Donnelly’s experience showed that it is down to leaders to insist that these practices are accepted. He described an occasion when a senior woman dealing with a crisis situation told him that she could not continue to work in the evenings while one of her children was preparing for an important exam and needed support. Donnelly agreed, and told the minister that they would be working with someone else for a while. ‘But she is very good!’ said the minister. ‘Yes, she is,’ said Donnelly firmly, ‘and so is the new person you will be working with.’

It is also the leader’s responsibility to ensure that an inclusive and equal culture is not destabilised by tolerating people and behaviours that conflict with it.  ‘In almost every organisation that I have worked in there were people who thought, “I’m very good at making money, or talking to ministers in the right way; I’m smart, I’m clever, tough, decisive, and if I shout at you it’s probably your fault. I’m going to get to the top,”’ he said. ‘And almost every organisation that I have worked in until recently has tolerated that.

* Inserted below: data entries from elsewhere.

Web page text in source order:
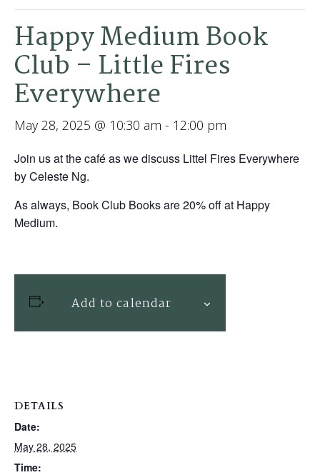
Happy Medium Book
Club – Little Fires
Everywhere
May 28, 2025 @ 10:30 am - 12:00 pm
Join us at the café as we discuss Littel Fires Everywhere
by Celeste Ng.
As always, Book Club Books are 20% off at Happy
Medium.
Add to calendar
DETAILS
Date:
May 28, 2025
Time:
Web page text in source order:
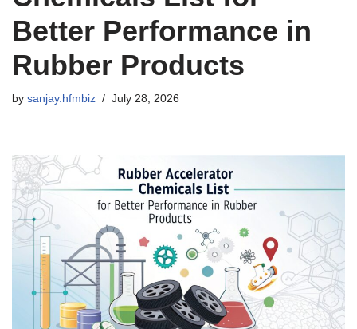
Better Performance in
Rubber Products
by sanjay.hfmbiz July 28, 2026
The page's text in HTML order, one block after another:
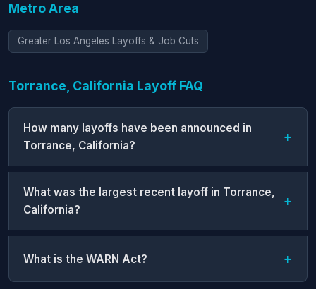
Metro Area
Greater Los Angeles Layoffs & Job Cuts
Torrance, California Layoff FAQ
How many layoffs have been announced in
Torrance, California?
What was the largest recent layoff in Torrance,
California?
What is the WARN Act?
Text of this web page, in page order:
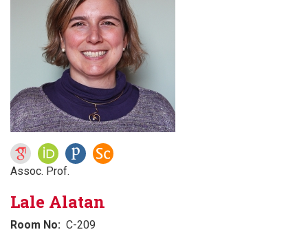
Assoc. Prof.
Lale Alatan
Room No
C-209

And when you tolerate that behaviour you send a very clear signal that … successful people don’t have to follow the same rules as everyone else. Not until you challenge [that idea] do you start to make a difference by winning the trust of women and men across the organisation that you really mean what you say.’

He concluded: ‘Gender equality is part of wider inclusion – it’s worth the effort, and it feeds into how you support minorities. But don’t forget that women are not a minority, and gender is not a minority issue. People who start from that position are going to get it wrong.’